Noxafil antifungal medication
August 17 2017 by Ray Sahelian, M.D.
Noxafil (posaconazole) is used to prevent fungal infections caused by certain molds and yeast-like fungus called Aspergillus and Candida. Noxafil is used in patients who have weakened immune systems following bone marrow transplants and for patients with a condition (decreased white blood cell counts) that makes it difficult for the body to fight infections following chemotherapy for cancer.
Noxafil side effects, adverse reactions
The safety and efficacy of Noxafil were evaluated in clinical trials consisting of 1,844 patients between 13 and 82 years of age. In two, randomized, controlled studies of patients who had compromised immunity and were at high risk for invasive fungal infections, those patients who received Noxafil had comparable or lower rates of invasive Aspergillus and Candida infections than those patients who received other antifungal medications.
The most common adverse reactions were nausea, vomiting, diarrhea, rash, a decrease in potassium blood levels and platelet counts, and abnormalities in liver function tests. Infrequent Noxafil side effects include QTc prolongation (abnormal heart rhythm) and liver function impairment.
Expert Opin Drug Safety. 2013. Safety of posaconazole. The
increasing number of invasive fungal infections among immunocompromised
hosts is a significant clinical issue. Diagnosis of IFI, choosing among the
available antifungal drugs, and the high morbidity/mortality associated with IFI
pose clinical challenges for healthcare providers. Besides efficacy, a thorough
knowledge of the pharmacokinetics, drug-drug interactions and safety profile of
the antifungal drugs is critical for appropriate drug selection. Among the
commonly used triazoles, the recently released posaconazole is relatively less
well investigated in terms of its safety. With expanding clinical use of
posaconazole, the present review examines the safety of the drug and its
propensity for drug-drug interaction. This paper mainly discusses the safety
profile, its adverse effects and drug-drug interaction. Posaconazole is
generally safe and well tolerated. Lack of an intravenous formulation and
unpredictable bioavailability of the suspension form are significant factors
limiting the widespread use of posaconazole.
Take Noxafil with a meal
Noxafil must be taken with a full meal to allow adequate absorption of the drug into the body so it can take effect. Noxafil has been shown to interact with several prescription medications, including drugs that suppress the immune system, and these reactions may be serious.

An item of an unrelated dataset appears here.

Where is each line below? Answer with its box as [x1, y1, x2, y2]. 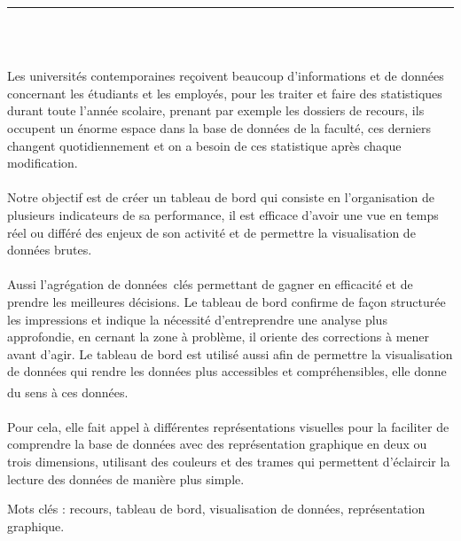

The triazole antifungal posaconazole was first approved as
an oral suspension formulation. Despite pharmacokinetic target attainment and
clinical efficacy in premarketing trials, postmarketing analyses indicated
unpredictable bioavailability resulting in subtherapeutic concentrations and
reports of breakthrough fungal infections.
Noxafil is manufactured by Schering-Plough Corporation, Kenilworth, NJ.